Sala's parents start searching for a groom and get a reference for Natesan. Sala and her family meet Natesan's family in a function. Sala is surprised to see so many people living as a joint family together, and she is very much impressed and agrees for the wedding. Natesan and Sala get married. Sala loves being accompanied by all the relatives in Natesan's home. When Sala and Natesan go on a honeymoon, Sala purchases gifts for everyone in the family. All the family members are also impressed upon seeing Sala.

Natesan feels sad that he does not get private time to spend with his wife as they are always surrounded by relatives. Now, he gets promoted as Executive Engineer and is transferred to a hill station named Attakatti, near Pollachi. Natesan feels happy as he believes that this will provide him time to spend with Sala. Although Sala feels sad leaving all her relatives, she also goes with Natesan to the hill station.

Over there in the hill station, Sala feels lonely and gets bored, and she longs for the life that she had in Karaikudi. Their house is located in a remote place with no friends and neighbours. Natesan also gets busy with work and has very little time to spend with his wife. Slowly, Sala gets psychologically disturbed due to loneliness, and she behaves as if the house is filled with so many people. Also, she breaks the fan, lights, etc. purposefully in their home so that the nearby electrician, Karuppu, can come to fix them, and at least she gets a chance to speak to someone.

She also starts recording all the sounds around her such as birds chirping, etc. and listens to the recordings when alone. One day, she records a neighbour's child's laughter sound following which the child faints. Sala is scared, but the child is saved. Dr. Ramalingam sees Sala and understands that she is suffering from a disorder and warns Natesan, but he does not take it seriously. One day, Sala consumes too much of sleeping pills to come out of her depression, but Natesan spots her lying in bed and rushes her to the hospital. Sala is saved. Ramalingam explains the disorder to Natesan and mentions that the best cure for her would be to lead a happy life surrounded by relatives. Natesan agrees and moves back to Karaikudi. The movie ends showing Natesan and Sala leading a happy life again.

== Production ==
Kamalinee Mukherjee was initially signed on as the lead actress but was replaced by Sneha.

== Soundtrack ==
The music was composed by Vidyasagar. The audio was launched on 9 December 2007. The song "Kandum Kaanamal" was later reused by Vidyasagar as "Dhooram Kavala" for Telugu film Aakasamantha (Telugu version of Abhiyum Naanum).

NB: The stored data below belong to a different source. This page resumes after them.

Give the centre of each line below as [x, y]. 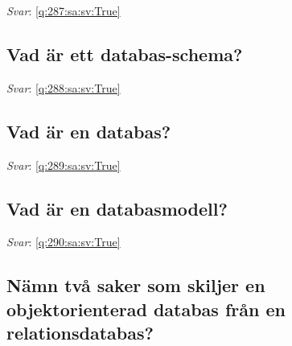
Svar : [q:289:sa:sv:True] [64, 165]
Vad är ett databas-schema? [125, 54]
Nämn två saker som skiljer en [136, 285]
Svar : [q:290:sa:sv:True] [64, 242]
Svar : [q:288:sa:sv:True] [64, 87]
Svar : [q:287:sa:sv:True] [64, 10]
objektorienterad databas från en [146, 309]
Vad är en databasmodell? [117, 208]
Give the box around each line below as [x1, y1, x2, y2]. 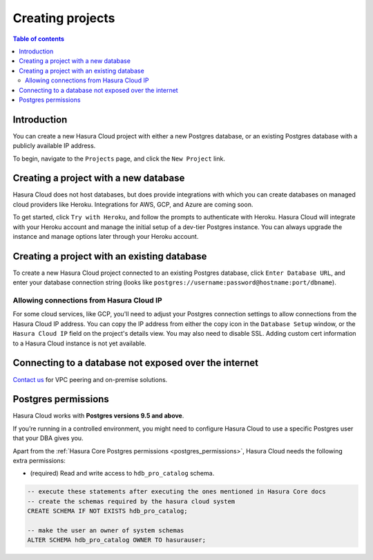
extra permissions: [12, 457, 66, 465]
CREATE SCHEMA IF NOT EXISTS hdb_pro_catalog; [27, 507, 188, 515]
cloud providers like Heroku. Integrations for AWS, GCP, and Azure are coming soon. [12, 200, 254, 208]
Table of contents [12, 35, 65, 43]
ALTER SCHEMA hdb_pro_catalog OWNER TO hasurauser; [27, 536, 207, 544]
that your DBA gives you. [12, 434, 84, 442]
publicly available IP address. [12, 142, 96, 150]
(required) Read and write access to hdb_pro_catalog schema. [30, 469, 215, 478]
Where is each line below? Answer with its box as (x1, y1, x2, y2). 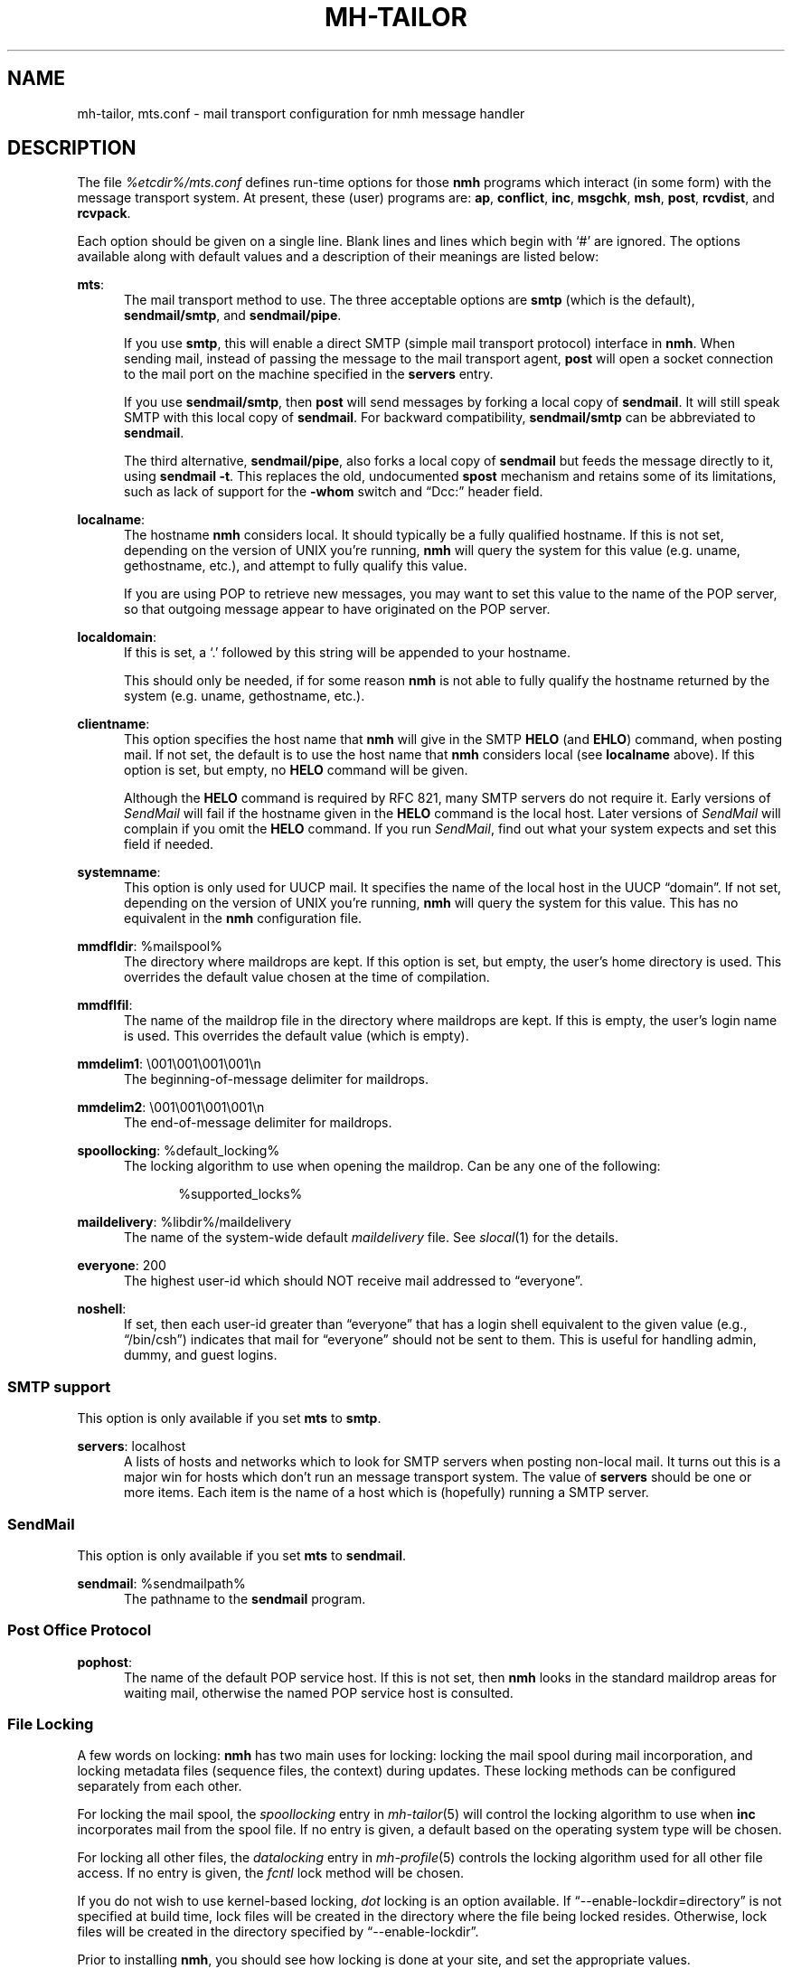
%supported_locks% (178, 1186, 303, 1202)
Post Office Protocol (7, 1621, 152, 1640)
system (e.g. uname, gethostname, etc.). (124, 688, 365, 704)
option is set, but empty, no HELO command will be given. (124, 762, 468, 778)
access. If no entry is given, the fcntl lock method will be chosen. (77, 1865, 464, 1881)
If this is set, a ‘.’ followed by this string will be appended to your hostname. (124, 645, 570, 661)
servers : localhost (77, 1438, 186, 1455)
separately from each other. (77, 1778, 242, 1795)
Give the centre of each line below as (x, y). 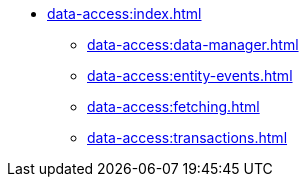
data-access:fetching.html (173, 106)
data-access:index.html (124, 13)
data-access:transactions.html (187, 137)
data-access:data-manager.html (193, 44)
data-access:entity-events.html (190, 75)
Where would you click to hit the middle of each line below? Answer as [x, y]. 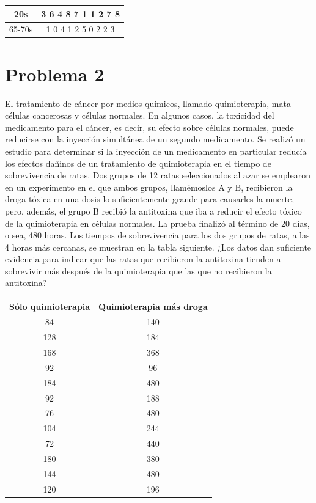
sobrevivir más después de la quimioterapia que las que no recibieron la [138, 270]
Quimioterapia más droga [153, 306]
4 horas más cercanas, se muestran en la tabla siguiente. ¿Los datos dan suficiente [158, 247]
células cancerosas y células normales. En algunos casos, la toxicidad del [140, 115]
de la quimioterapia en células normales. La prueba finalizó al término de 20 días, [157, 223]
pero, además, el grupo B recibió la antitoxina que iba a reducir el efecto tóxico [153, 211]
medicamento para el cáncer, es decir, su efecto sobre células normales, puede [149, 127]
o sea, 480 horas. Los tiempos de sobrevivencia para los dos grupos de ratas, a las [157, 235]

| Song title | Singers | Lyricist |
| "Kandaen Kandaen" | Karthik, Shweta Mohan | Yugabharathi |
| "Soll Soll" | Balaram |
| "Kandum Kanamal" | Sadhana Sargam |
| "Medhuva Medhuva" | Karthik, Harini | Kabilan |
| "Iru Vizhiyo" | Saindhavi, Vineeth Srinivasan | Jayantha |
| "Nenjathilae" | Shreya Ghoshal, Jairam Balasubramanian | Yugabharathi |

== Release and reception ==
Pirivom Santhippom was released on 15 January 2008, during Pongal, alongside other releases like Bheemaa, Pazhani, Kaalai, Vaazhthugal and Pidichirukku. Sify wrote, "The film has been well crafted by Palaniappan, his story line is just an episode in a newly married girl's life but the way he has worked his screenplay around it is what makes the film click. The film is for a matured audience who will appreciate the wonderful economy of expression and deliberate silence at times and the crisp day-to-day life dialogues in the film". Nandhu Sundaram of Rediff.com wrote, "Pirivom Sandippom is an epic of non-eventual proportions. In other words, nothing ever happens in the movie". Anamika of Kalki praised the acting of actors, music, cinematography, story but panned the film's slow pace and noted Palaniappan, whose screenplay is like a clear stream till the first half sags after the interval and felt if Sneha's problem was revealed after the interval and knots gets unravelled beautifully it would have been an unforgettable film.

== Accolades ==
Sneha was nominated in the Filmfare Award for Best Actress – Tamil, and won the Tamil Nadu State Film Award for Best Actress.